■ WORK ITEM: Show each line of the records in which the word "table" occurs.

■ Items from a dataset:

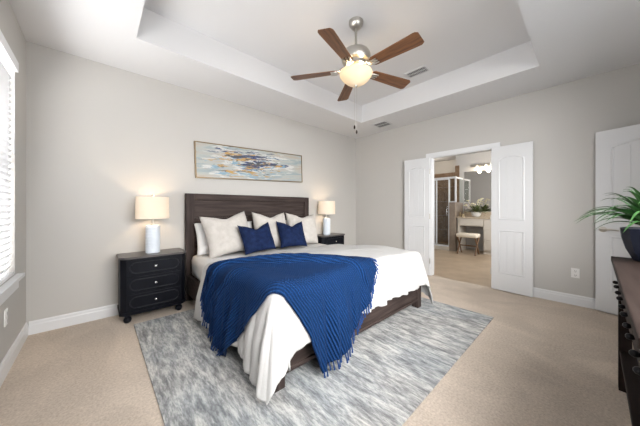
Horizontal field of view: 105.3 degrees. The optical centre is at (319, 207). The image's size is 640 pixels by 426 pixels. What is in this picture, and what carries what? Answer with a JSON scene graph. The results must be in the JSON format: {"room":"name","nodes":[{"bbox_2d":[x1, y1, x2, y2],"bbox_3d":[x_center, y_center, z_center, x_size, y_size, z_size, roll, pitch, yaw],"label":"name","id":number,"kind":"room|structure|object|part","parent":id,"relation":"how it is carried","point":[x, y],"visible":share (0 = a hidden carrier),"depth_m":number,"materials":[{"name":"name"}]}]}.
{"room":"bedroom","nodes":[
{"label":"bedroom","id":0,"kind":"room"},
{"bbox_2d":[0,0,25,362],"bbox_3d":[-1.222,-0.180,0.509,0.140,2.740,4.920,0,0,-42],"label":"wall","id":1,"kind":"structure","parent":0,"point":[10,28],"depth_m":2.00,"materials":[{"name":"grey paint"}]},
{"bbox_2d":[4,308,7,326],"bbox_3d":[-2.259,0.790,1.757,0.010,0.116,0.072,0,0,-42],"label":"wall outlet","id":2,"kind":"object","parent":1,"relation":"attached to","point":[6,309],"visible":1,"depth_m":1.74,"materials":[{"name":"white plastic"}]},
{"bbox_2d":[0,30,18,284],"bbox_3d":[-1.846,-0.315,1.273,0.076,1.701,1.810,0,0,-42],"label":"window blind","id":3,"kind":"object","parent":1,"relation":"attached to","point":[7,57],"visible":1,"depth_m":1.83,"materials":[{"name":"white plastic"}]},
{"bbox_3d":[-1.855,0.525,1.265,0.052,0.022,1.806,0,0,-42],"label":"rail","id":4,"kind":"part","parent":3,"relation":"part of","materials":[{"name":"white plastic"}]},
{"bbox_2d":[0,273,24,305],"bbox_3d":[-1.849,0.596,1.271,0.130,0.108,1.950,0,0,-42],"label":"trim","id":5,"kind":"structure","parent":1,"relation":"attached to","point":[7,289],"depth_m":1.76,"materials":[{"name":"white paint"}]},
{"bbox_2d":[0,322,28,386],"bbox_3d":[-1.353,1.128,0.769,0.016,0.124,4.080,0,0,-42],"label":"baseboard","id":6,"kind":"structure","parent":1,"relation":"attached to","point":[8,360],"depth_m":1.86,"materials":[{"name":"white paint"}]},
{"bbox_2d":[26,41,355,324],"bbox_3d":[-1.008,-0.180,3.939,4.800,2.740,0.140,0,0,-42],"label":"wall","id":7,"kind":"structure","parent":0,"point":[100,137],"depth_m":2.69,"materials":[{"name":"grey paint"}]},
{"bbox_2d":[28,303,118,334],"bbox_3d":[-0.956,1.128,3.882,4.768,0.124,0.016,0,0,-42],"label":"baseboard","id":8,"kind":"structure","parent":7,"relation":"attached to","point":[65,320],"depth_m":2.46,"materials":[{"name":"white paint"}]},
{"bbox_2d":[194,141,302,181],"bbox_3d":[-0.995,-0.667,3.829,1.806,0.547,0.036,0,0,-42],"label":"painting","id":9,"kind":"object","parent":7,"relation":"attached to","point":[211,160],"visible":1,"depth_m":3.67,"materials":[{"name":"multicoloured paint"}]},
{"bbox_2d":[0,242,633,425],"bbox_3d":[1.841,1.250,3.784,9.400,0.120,5.730,0,0,-42],"label":"floor","id":10,"kind":"structure","parent":0,"point":[538,361],"depth_m":1.77,"materials":[{"name":"beige carpet"}]},
{"bbox_2d":[117,248,185,322],"bbox_3d":[-1.884,0.850,2.756,0.618,0.680,0.385,0,0,-42],"label":"nightstand","id":11,"kind":"object","parent":10,"relation":"on","point":[147,282],"visible":1,"depth_m":2.61,"materials":[{"name":"black paint"}]},
{"bbox_2d":[135,194,168,252],"bbox_3d":[-1.901,0.180,2.774,0.320,0.660,0.320,0,0,-42],"label":"table lamp","id":12,"kind":"object","parent":11,"relation":"on","point":[152,207],"visible":1,"depth_m":2.70,"materials":[{"name":"white ceramic"}]},
{"bbox_3d":[-1.901,0.003,2.774,0.320,0.245,0.320,0,0,-42],"label":"lamp shade","id":13,"kind":"part","parent":12,"relation":"part of","materials":[{"name":"beige fabric"}]},
{"bbox_3d":[-1.778,0.624,2.639,0.490,0.164,0.010,0,0,-42],"label":"drawer","id":14,"kind":"part","parent":11,"relation":"part of","materials":[{"name":"black paint"}]},
{"bbox_3d":[-1.773,0.624,2.634,0.451,0.123,0.011,0,0,-42],"label":"oval moulding","id":15,"kind":"part","parent":11,"relation":"part of","materials":[{"name":"black wood"}]},
{"bbox_3d":[-1.778,0.802,2.639,0.490,0.164,0.010,0,0,-42],"label":"drawer","id":16,"kind":"part","parent":11,"relation":"part of","materials":[{"name":"black paint"}]},
{"bbox_3d":[-1.773,0.802,2.634,0.451,0.123,0.011,0,0,-42],"label":"oval moulding","id":17,"kind":"part","parent":11,"relation":"part of","materials":[{"name":"black wood"}]},
{"bbox_3d":[-1.778,0.980,2.639,0.490,0.164,0.010,0,0,-42],"label":"drawer","id":18,"kind":"part","parent":11,"relation":"part of","materials":[{"name":"black paint"}]},
{"bbox_3d":[-1.773,0.980,2.634,0.451,0.123,0.011,0,0,-42],"label":"oval moulding","id":19,"kind":"part","parent":11,"relation":"part of","materials":[{"name":"black wood"}]},
{"bbox_2d":[134,297,493,425],"bbox_3d":[-0.007,1.185,2.545,2.880,0.011,2.410,0,0,-42],"label":"rug","id":20,"kind":"object","parent":10,"relation":"on","point":[394,364],"visible":0.61,"depth_m":1.71,"materials":[{"name":"grey fabric"}]},
{"bbox_2d":[185,193,420,392],"bbox_3d":[-0.266,0.504,3.022,2.020,1.372,2.155,0,0,-42],"label":"bed","id":21,"kind":"object","parent":20,"relation":"on","point":[223,206],"visible":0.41,"depth_m":3.15,"materials":[{"name":"brown wood"}]},
{"bbox_3d":[-1.680,0.504,3.147,0.100,1.371,0.065,0,0,-42],"label":"headboard post","id":22,"kind":"part","parent":21,"relation":"part of","materials":[{"name":"brown wood"}]},
{"bbox_3d":[-0.991,0.975,2.358,0.035,0.230,2.030,0,0,-42],"label":"rail","id":23,"kind":"part","parent":21,"relation":"part of","materials":[{"name":"brown wood"}]},
{"bbox_3d":[-0.972,0.383,3.796,1.820,0.974,0.030,0,0,-42],"label":"headboard","id":24,"kind":"part","parent":21,"relation":"part of","materials":[{"name":"brown wood"}]},
{"bbox_3d":[-0.970,-0.140,3.794,1.820,0.085,0.067,0,0,-42],"label":"headboard rail","id":25,"kind":"part","parent":21,"relation":"part of","materials":[{"name":"brown wood"}]},
{"bbox_2d":[192,243,325,280],"bbox_3d":[-0.270,0.740,3.026,1.930,0.276,1.995,0,0,-42],"label":"mattress","id":26,"kind":"object","parent":21,"relation":"on","point":[198,262],"visible":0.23,"depth_m":3.04,"materials":[{"name":"white fabric"}]},
{"bbox_2d":[194,221,251,255],"bbox_3d":[-1.259,0.396,3.310,0.802,0.396,0.213,0,0,-43],"label":"bed pillow","id":27,"kind":"object","parent":26,"relation":"on","point":[202,244],"visible":0.17,"depth_m":3.05,"materials":[{"name":"white fabric"}]},
{"bbox_2d":[199,211,247,258],"bbox_3d":[-1.175,0.331,3.144,0.292,0.570,0.671,0,0,43],"label":"cushion","id":28,"kind":"object","parent":26,"relation":"on","point":[223,236],"visible":0.86,"depth_m":3.00,"materials":[{"name":"beige fabric"}]},
{"bbox_2d":[237,222,275,254],"bbox_3d":[-0.810,0.389,3.180,0.239,0.380,0.485,0,0,42],"label":"cushion","id":29,"kind":"object","parent":26,"relation":"on","point":[254,240],"visible":1,"depth_m":3.08,"materials":[{"name":"blue fabric"}]},
{"bbox_2d":[251,212,285,246],"bbox_3d":[-0.715,0.327,3.581,0.571,0.536,0.294,0,0,-43],"label":"cushion","id":30,"kind":"object","parent":26,"relation":"on","point":[259,220],"visible":0.39,"depth_m":3.50,"materials":[{"name":"beige fabric"}]},
{"bbox_2d":[276,221,306,247],"bbox_3d":[-0.408,0.386,3.568,0.457,0.385,0.252,0,0,-36],"label":"cushion","id":31,"kind":"object","parent":26,"relation":"on","point":[294,235],"visible":1,"depth_m":3.47,"materials":[{"name":"blue fabric"}]},
{"bbox_2d":[286,213,317,243],"bbox_3d":[-0.284,0.342,3.965,0.593,0.525,0.283,0,0,-39],"label":"cushion","id":32,"kind":"object","parent":26,"relation":"on","point":[308,222],"visible":0.58,"depth_m":3.92,"materials":[{"name":"beige fabric"}]},
{"bbox_2d":[193,244,432,404],"bbox_3d":[0.016,0.826,2.698,2.310,0.663,1.547,0,0,-42],"label":"duvet","id":33,"kind":"object","parent":26,"relation":"on","point":[267,344],"visible":0.51,"depth_m":1.62,"materials":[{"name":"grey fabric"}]},
{"bbox_2d":[200,253,378,377],"bbox_3d":[-0.318,0.800,2.247,1.388,0.745,1.194,0,0,41],"label":"throw blanket","id":34,"kind":"object","parent":33,"relation":"on","point":[329,294],"visible":1,"depth_m":1.87,"materials":[{"name":"blue fabric"}]},
{"bbox_3d":[-0.284,1.014,1.602,0.080,0.329,0.080,0,0,-42],"label":"leg","id":35,"kind":"part","parent":21,"relation":"part of","materials":[{"name":"brown wood"}]},
{"bbox_3d":[-0.261,0.504,4.441,0.100,1.371,0.065,0,0,-42],"label":"headboard post","id":36,"kind":"part","parent":21,"relation":"part of","materials":[{"name":"brown wood"}]},
{"bbox_3d":[0.438,0.978,2.250,1.860,0.245,0.055,0,0,-42],"label":"footboard","id":37,"kind":"part","parent":21,"relation":"part of","materials":[{"name":"brown wood"}]},
{"bbox_3d":[1.149,1.014,2.910,0.080,0.329,0.080,0,0,-42],"label":"leg","id":38,"kind":"part","parent":21,"relation":"part of","materials":[{"name":"brown wood"}]},
{"bbox_2d":[317,233,344,244],"bbox_3d":[0.173,0.850,4.632,0.618,0.680,0.385,0,0,-42],"label":"nightstand","id":39,"kind":"object","parent":10,"relation":"on","point":[333,238],"visible":0.23,"depth_m":4.46,"materials":[{"name":"black paint"}]},
{"bbox_2d":[318,200,334,234],"bbox_3d":[0.127,0.180,4.623,0.320,0.660,0.320,0,0,-42],"label":"table lamp","id":40,"kind":"object","parent":39,"relation":"on","point":[326,207],"visible":1,"depth_m":4.52,"materials":[{"name":"white ceramic"}]},
{"bbox_3d":[0.127,0.003,4.623,0.320,0.245,0.320,0,0,-42],"label":"lamp shade","id":41,"kind":"part","parent":40,"relation":"part of","materials":[{"name":"beige fabric"}]},
{"bbox_3d":[0.280,0.624,4.516,0.490,0.164,0.010,0,0,-42],"label":"drawer","id":42,"kind":"part","parent":39,"relation":"part of","materials":[{"name":"black paint"}]},
{"bbox_2d":[456,232,479,255],"bbox_3d":[3.791,0.930,6.246,0.340,0.540,0.470,0,0,-42],"label":"bench","id":43,"kind":"object","parent":10,"relation":"on","point":[461,234],"visible":0.98,"depth_m":6.17,"materials":[{"name":"beige fabric"}]},
{"bbox_2d":[456,232,479,237],"bbox_3d":[3.791,0.710,6.246,0.340,0.100,0.470,0,0,-42],"label":"cushion","id":44,"kind":"object","parent":43,"relation":"on","point":[466,235],"depth_m":6.15,"materials":[{"name":"beige fabric"}]},
{"bbox_3d":[3.925,0.974,6.098,0.333,0.453,0.040,0,0,-42],"label":"leg","id":45,"kind":"part","parent":43,"relation":"part of","materials":[{"name":"brown wood"}]},
{"bbox_2d":[457,211,490,254],"bbox_3d":[4.485,0.650,6.246,0.570,1.080,1.635,0,0,-42],"label":"vanity","id":46,"kind":"object","parent":10,"relation":"on","point":[483,220],"visible":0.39,"depth_m":6.35,"materials":[{"name":"beige wood"}]},
{"bbox_3d":[3.976,0.390,6.432,0.016,0.160,0.545,0,0,-42],"label":"drawer","id":47,"kind":"part","parent":46,"relation":"part of","materials":[{"name":"beige wood"}]},
{"bbox_2d":[457,216,489,218],"bbox_3d":[4.487,0.271,6.249,0.563,0.038,1.635,0,0,-42],"label":"countertop","id":48,"kind":"structure","parent":46,"relation":"on","point":[471,217],"depth_m":6.35,"materials":[{"name":"beige stone"}]},
{"bbox_2d":[462,198,488,216],"bbox_3d":[4.147,0.000,6.488,0.620,0.505,0.690,0,0,-42],"label":"flower bowl","id":49,"kind":"object","parent":48,"relation":"on","point":[475,212],"visible":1,"depth_m":6.40,"materials":[{"name":"white ceramic"}]},
{"bbox_2d":[471,212,480,216],"bbox_3d":[4.133,0.184,6.464,0.240,0.135,0.240,0,0,-42],"label":"bowl","id":50,"kind":"object","parent":49,"relation":"on","point":[475,214],"depth_m":6.38,"materials":[{"name":"white ceramic"}]},
{"bbox_3d":[4.311,0.441,6.064,0.016,0.250,0.400,0,0,-42],"label":"drawer","id":51,"kind":"part","parent":46,"relation":"part of","materials":[{"name":"beige wood"}]},
{"bbox_3d":[4.311,0.703,6.064,0.016,0.250,0.400,0,0,-42],"label":"drawer","id":52,"kind":"part","parent":46,"relation":"part of","materials":[{"name":"beige wood"}]},
{"bbox_3d":[4.311,0.965,6.064,0.016,0.250,0.400,0,0,-42],"label":"drawer","id":53,"kind":"part","parent":46,"relation":"part of","materials":[{"name":"beige wood"}]},
{"bbox_2d":[611,256,639,425],"bbox_3d":[1.524,0.760,0.989,1.570,0.860,0.400,0,0,-42],"label":"dresser","id":54,"kind":"object","parent":10,"relation":"on","point":[627,270],"visible":1,"depth_m":1.21,"materials":[{"name":"brown wood"}]},
{"bbox_2d":[577,187,639,261],"bbox_3d":[1.934,0.102,1.492,0.675,0.457,0.527,0,0,-42],"label":"potted plant","id":55,"kind":"object","parent":54,"relation":"on","point":[630,236],"visible":1,"depth_m":1.48,"materials":[{"name":"green plant"}]},
{"bbox_3d":[2.033,0.229,1.455,0.316,0.203,0.308,0,0,-42],"label":"pot","id":56,"kind":"part","parent":55,"relation":"part of","materials":[{"name":"blue ceramic"}]},
{"bbox_3d":[1.450,0.475,1.167,0.023,0.023,0.032,0,0,-42],"label":"knob","id":57,"kind":"part","parent":54,"relation":"part of","materials":[{"name":"black metal"}]},
{"bbox_3d":[1.356,0.475,1.083,0.023,0.023,0.032,0,0,-42],"label":"knob","id":58,"kind":"part","parent":54,"relation":"part of","materials":[{"name":"black metal"}]},
{"bbox_3d":[1.981,0.775,1.585,0.055,0.830,0.055,0,0,-42],"label":"leg","id":59,"kind":"part","parent":54,"relation":"part of","materials":[{"name":"brown wood"}]},
{"bbox_3d":[1.238,0.475,0.979,0.023,0.023,0.032,0,0,-42],"label":"knob","id":60,"kind":"part","parent":54,"relation":"part of","materials":[{"name":"black metal"}]},
{"bbox_3d":[1.143,0.475,0.894,0.023,0.023,0.032,0,0,-42],"label":"knob","id":61,"kind":"part","parent":54,"relation":"part of","materials":[{"name":"black metal"}]},
{"bbox_3d":[1.419,0.467,1.107,0.276,0.202,0.020,0,0,-42],"label":"drawer","id":62,"kind":"part","parent":54,"relation":"part of","materials":[{"name":"brown wood"}]},
{"bbox_3d":[1.026,0.475,0.790,0.023,0.023,0.032,0,0,-42],"label":"knob","id":63,"kind":"part","parent":54,"relation":"part of","materials":[{"name":"black metal"}]},
{"bbox_3d":[0.931,0.475,0.706,0.023,0.023,0.032,0,0,-42],"label":"knob","id":64,"kind":"part","parent":54,"relation":"part of","materials":[{"name":"black metal"}]},
{"bbox_3d":[1.207,0.467,0.919,0.276,0.202,0.020,0,0,-42],"label":"drawer","id":65,"kind":"part","parent":54,"relation":"part of","materials":[{"name":"brown wood"}]},
{"bbox_2d":[9,0,639,161],"bbox_3d":[1.900,-1.755,3.838,9.240,0.410,5.730,0,0,-42],"label":"ceiling","id":66,"kind":"structure","parent":0,"point":[247,53],"depth_m":2.59,"materials":[{"name":"white paint"}]},
{"bbox_2d":[291,16,423,133],"bbox_3d":[0.393,-1.308,2.411,1.304,1.105,1.240,0,0,-42],"label":"ceiling fan","id":67,"kind":"object","parent":66,"relation":"hanging from","point":[355,59],"visible":1,"depth_m":2.33,"materials":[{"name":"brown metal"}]},
{"bbox_3d":[-0.058,-1.368,2.533,0.483,0.043,0.140,0,0,12],"label":"blade","id":68,"kind":"part","parent":67,"relation":"part of","materials":[{"name":"brown wood"}]},
{"bbox_3d":[0.149,-1.368,2.076,0.140,0.043,0.483,0,0,30],"label":"blade","id":69,"kind":"part","parent":67,"relation":"part of","materials":[{"name":"brown wood"}]},
{"bbox_3d":[0.313,-1.368,2.871,0.140,0.043,0.483,0,0,-6],"label":"blade","id":70,"kind":"part","parent":67,"relation":"part of","materials":[{"name":"brown wood"}]},
{"bbox_3d":[0.350,-1.103,2.476,0.002,0.535,0.003,0,0,-42],"label":"pull chain","id":71,"kind":"part","parent":67,"relation":"part of","materials":[{"name":"silver metal"}]},
{"bbox_3d":[0.360,-1.286,2.447,0.326,0.133,0.326,0,0,-42],"label":"lamp shade","id":72,"kind":"part","parent":67,"relation":"part of","materials":[{"name":"white glass"}]},
{"bbox_3d":[0.749,-1.368,2.623,0.483,0.043,0.140,0,0,-24],"label":"blade","id":73,"kind":"part","parent":67,"relation":"part of","materials":[{"name":"brown wood"}]},
{"bbox_3d":[0.648,-1.368,2.132,0.140,0.043,0.483,0,0,-42],"label":"blade","id":74,"kind":"part","parent":67,"relation":"part of","materials":[{"name":"brown wood"}]},
{"bbox_2d":[372,121,392,127],"bbox_3d":[1.157,-1.545,4.548,0.270,0.010,0.290,0,0,-42],"label":"ceiling vent","id":75,"kind":"object","parent":66,"relation":"in","point":[383,123],"visible":1,"depth_m":4.55,"materials":[{"name":"white metal"}]},
{"bbox_2d":[404,65,430,78],"bbox_3d":[1.332,-1.855,3.347,0.170,0.010,0.300,0,0,-42],"label":"ceiling vent","id":76,"kind":"object","parent":66,"relation":"in","point":[424,68],"visible":1,"depth_m":3.34,"materials":[{"name":"white metal"}]},
{"bbox_2d":[449,202,462,250],"bbox_3d":[3.846,0.525,6.889,0.628,1.330,0.145,0,0,-42],"label":"wall","id":77,"kind":"structure","parent":0,"point":[455,208],"depth_m":6.69,"materials":[{"name":"tile"}]},
{"bbox_2d":[434,245,448,250],"bbox_3d":[3.027,1.140,7.424,0.140,0.100,1.750,0,0,-42],"label":"trim","id":78,"kind":"structure","parent":77,"relation":"attached to","point":[435,246],"depth_m":6.88,"materials":[{"name":"beige stone"}]},
{"bbox_2d":[434,176,462,246],"bbox_3d":[3.437,0.120,7.317,0.599,1.940,1.360,0,0,-42],"label":"shower enclosure","id":79,"kind":"object","parent":78,"relation":"on","point":[455,177],"visible":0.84,"depth_m":6.81,"materials":[{"name":"glass"}]},
{"bbox_2d":[434,151,490,250],"bbox_3d":[4.536,-0.180,7.210,0.800,2.740,4.300,0,0,-42],"label":"wall","id":80,"kind":"structure","parent":0,"point":[464,162],"depth_m":6.97,"materials":[{"name":"grey paint"}]},
{"bbox_2d":[434,172,454,243],"bbox_3d":[3.731,0.028,8.092,0.600,2.325,1.688,0,0,-42],"label":"shower wall","id":81,"kind":"structure","parent":80,"relation":"attached to","point":[442,193],"depth_m":8.13,"materials":[{"name":"brown tile"}]},
{"bbox_2d":[455,165,458,201],"bbox_3d":[4.067,-0.020,7.196,0.112,2.420,0.112,0,0,-42],"label":"trim","id":82,"kind":"structure","parent":80,"relation":"attached to","point":[456,167],"depth_m":7.15,"materials":[{"name":"brown tile"}]},
{"bbox_2d":[464,170,490,210],"bbox_3d":[4.703,-0.458,6.428,0.006,1.125,1.620,0,0,-42],"label":"mirror","id":83,"kind":"object","parent":80,"relation":"attached to","point":[477,184],"visible":0.36,"depth_m":6.76,"materials":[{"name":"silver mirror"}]},
{"bbox_2d":[464,211,490,216],"bbox_3d":[4.690,0.181,6.423,0.028,0.142,1.620,0,0,-42],"label":"backsplash","id":84,"kind":"structure","parent":80,"relation":"attached to","point":[487,214],"depth_m":6.67,"materials":[{"name":"beige stone"}]},
{"bbox_2d":[471,163,489,167],"bbox_3d":[4.463,-1.143,6.588,0.144,0.125,0.720,0,0,-42],"label":"vanity light","id":85,"kind":"object","parent":80,"relation":"attached to","point":[485,165],"visible":0.56,"depth_m":6.68,"materials":[{"name":"white glass"}]},
{"bbox_2d":[356,63,639,298],"bbox_3d":[2.418,-0.180,3.830,0.115,2.740,4.920,0,0,-42],"label":"wall","id":86,"kind":"structure","parent":0,"point":[562,122],"depth_m":3.18,"materials":[{"name":"grey paint"}]},
{"bbox_2d":[404,157,429,274],"bbox_3d":[1.750,0.153,4.393,0.463,2.045,0.052,0,0,44],"label":"door","id":87,"kind":"structure","parent":86,"relation":"in","point":[416,171],"depth_m":4.36,"materials":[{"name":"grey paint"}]},
{"bbox_3d":[1.732,-0.277,4.383,0.292,0.905,0.007,0,0,44],"label":"panel","id":88,"kind":"part","parent":87,"relation":"part of","materials":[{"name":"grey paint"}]},
{"bbox_3d":[1.732,0.626,4.383,0.292,0.620,0.007,0,0,44],"label":"panel","id":89,"kind":"part","parent":87,"relation":"part of","materials":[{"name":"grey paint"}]},
{"bbox_2d":[426,142,499,275],"bbox_3d":[2.292,0.122,3.968,0.151,2.135,1.075,0,0,-42],"label":"trim","id":90,"kind":"structure","parent":86,"relation":"attached to","point":[487,147],"depth_m":4.26,"materials":[{"name":"white paint"}]},
{"bbox_2d":[490,141,532,296],"bbox_3d":[2.650,0.153,3.391,0.052,2.045,0.478,0,0,-37],"label":"door","id":91,"kind":"structure","parent":86,"relation":"in","point":[511,217],"depth_m":3.36,"materials":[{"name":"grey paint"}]},
{"bbox_3d":[2.638,-0.277,3.374,0.007,0.905,0.302,0,0,-37],"label":"panel","id":92,"kind":"part","parent":91,"relation":"part of","materials":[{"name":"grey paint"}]},
{"bbox_3d":[2.638,0.626,3.374,0.007,0.620,0.302,0,0,-37],"label":"panel","id":93,"kind":"part","parent":91,"relation":"part of","materials":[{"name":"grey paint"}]},
{"bbox_2d":[533,287,595,308],"bbox_3d":[3.177,1.128,2.901,0.016,0.124,1.685,0,0,-42],"label":"baseboard","id":94,"kind":"structure","parent":86,"relation":"attached to","point":[572,299],"depth_m":3.03,"materials":[{"name":"white paint"}]},
{"bbox_2d":[571,268,579,277],"bbox_3d":[3.113,0.800,2.975,0.010,0.116,0.072,0,0,-42],"label":"wall outlet","id":95,"kind":"object","parent":86,"relation":"attached to","point":[575,273],"visible":1,"depth_m":2.97,"materials":[{"name":"white plastic"}]},
{"bbox_2d":[596,124,639,314],"bbox_3d":[3.346,0.156,2.473,0.140,2.040,0.762,0,0,-24],"label":"door","id":96,"kind":"structure","parent":86,"relation":"in","point":[618,149],"depth_m":2.69,"materials":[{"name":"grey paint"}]},
{"bbox_3d":[3.194,0.246,2.702,0.052,0.062,0.158,0,0,-24],"label":"handle","id":97,"kind":"part","parent":96,"relation":"part of","materials":[{"name":"silver metal"}]},
{"bbox_3d":[3.327,0.626,2.463,0.007,0.620,0.530,0,0,-24],"label":"panel","id":98,"kind":"part","parent":96,"relation":"part of","materials":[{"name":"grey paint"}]},
{"bbox_3d":[3.327,-0.274,2.463,0.007,0.900,0.530,0,0,-24],"label":"panel","id":99,"kind":"part","parent":96,"relation":"part of","materials":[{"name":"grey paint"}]}
]}

■ PROBLEM SOLUTION:
{"bbox_2d":[135,194,168,252],"bbox_3d":[-1.901,0.180,2.774,0.320,0.660,0.320,0,0,-42],"label":"table lamp","id":12,"kind":"object","parent":11,"relation":"on","point":[152,207],"visible":1,"depth_m":2.70,"materials":[{"name":"white ceramic"}]},
{"bbox_2d":[318,200,334,234],"bbox_3d":[0.127,0.180,4.623,0.320,0.660,0.320,0,0,-42],"label":"table lamp","id":40,"kind":"object","parent":39,"relation":"on","point":[326,207],"visible":1,"depth_m":4.52,"materials":[{"name":"white ceramic"}]},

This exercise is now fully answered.